*Exercise details*.
Leave out the images and repeat the listing below without a single change.

*Data records*.
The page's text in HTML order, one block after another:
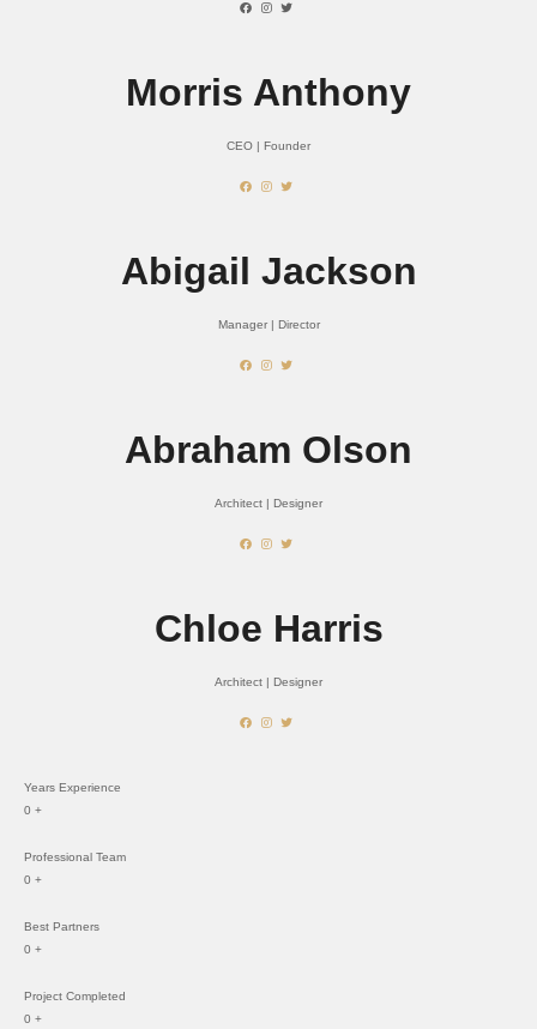
Morris Anthony
CEO | Founder
Abigail Jackson
Manager | Director
Abraham Olson
Architect | Designer
Chloe Harris
Architect | Designer
Years Experience
0 +
Professional Team
0 +
Best Partners
0 +
Project Completed
0 +

*Output of the exercise*.
The page's text in HTML order, one block after another:
Morris Anthony
CEO | Founder
Abigail Jackson
Manager | Director
Abraham Olson
Architect | Designer
Chloe Harris
Architect | Designer
Years Experience
0 +
Professional Team
0 +
Best Partners
0 +
Project Completed
0 +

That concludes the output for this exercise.